▶ **Records**
# # # # # # #
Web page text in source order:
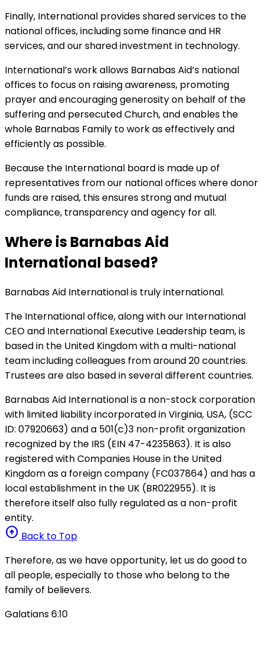
Finally, International provides shared services to the
national offices, including some finance and HR
services, and our shared investment in technology.
International’s work allows Barnabas Aid’s national
offices to focus on raising awareness, promoting
prayer and encouraging generosity on behalf of the
suffering and persecuted Church, and enables the
whole Barnabas Family to work as effectively and
efficiently as possible.
Because the International board is made up of
representatives from our national offices where donor
funds are raised, this ensures strong and mutual
compliance, transparency and agency for all.
Where is Barnabas Aid
International based?
Barnabas Aid International is truly international.
The International office, along with our International
CEO and International Executive Leadership team, is
based in the United Kingdom with a multi-national
team including colleagues from around 20 countries.
Trustees are also based in several different countries.
Barnabas Aid International is a non-stock corporation
with limited liability incorporated in Virginia, USA, (SCC
ID: 07920663) and a 501(c)3 non-profit organization
recognized by the IRS (EIN 47-4235863). It is also
registered with Companies House in the United
Kingdom as a foreign company (FC037864) and has a
local establishment in the UK (BR022955). It is
therefore itself also fully regulated as a non-profit
entity.
arrow_circle_up Back to Top
Therefore, as we have opportunity, let us do good to
all people, especially to those who belong to the
family of believers.
Galatians 6:10
# # # # # # #
▶ **Brief**
In the listing above, find the line containing "representatives from our" and please quote exactly that line through the last one, and no other lines.

▶ **Exercise solution**
representatives from our national offices where donor
funds are raised, this ensures strong and mutual
compliance, transparency and agency for all.
Where is Barnabas Aid
International based?
Barnabas Aid International is truly international.
The International office, along with our International
CEO and International Executive Leadership team, is
based in the United Kingdom with a multi-national
team including colleagues from around 20 countries.
Trustees are also based in several different countries.
Barnabas Aid International is a non-stock corporation
with limited liability incorporated in Virginia, USA, (SCC
ID: 07920663) and a 501(c)3 non-profit organization
recognized by the IRS (EIN 47-4235863). It is also
registered with Companies House in the United
Kingdom as a foreign company (FC037864) and has a
local establishment in the UK (BR022955). It is
therefore itself also fully regulated as a non-profit
entity.
arrow_circle_up Back to Top
Therefore, as we have opportunity, let us do good to
all people, especially to those who belong to the
family of believers.
Galatians 6:10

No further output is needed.